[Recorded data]
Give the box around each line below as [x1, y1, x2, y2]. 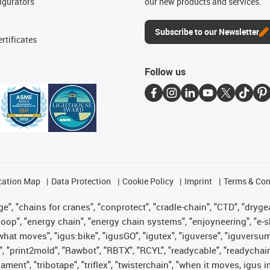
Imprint [184, 175, 213, 187]
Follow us [145, 65, 186, 78]
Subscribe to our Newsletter [155, 26, 259, 37]
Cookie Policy [122, 175, 174, 187]
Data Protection [51, 175, 111, 187]
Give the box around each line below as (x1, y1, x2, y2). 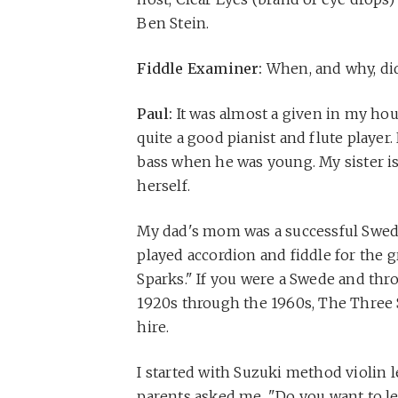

— Problem details —
The entries above are to be copied exactly, with every picture left out.

— Written solution —
Give the box around each line below as [x1, y1, x2, y2]. 
Imprint [184, 175, 213, 187]
Follow us [145, 65, 186, 78]
Subscribe to our Newsletter [155, 26, 259, 37]
Cookie Policy [122, 175, 174, 187]
Data Protection [51, 175, 111, 187]
Give the box around each line below as (x1, y1, x2, y2). 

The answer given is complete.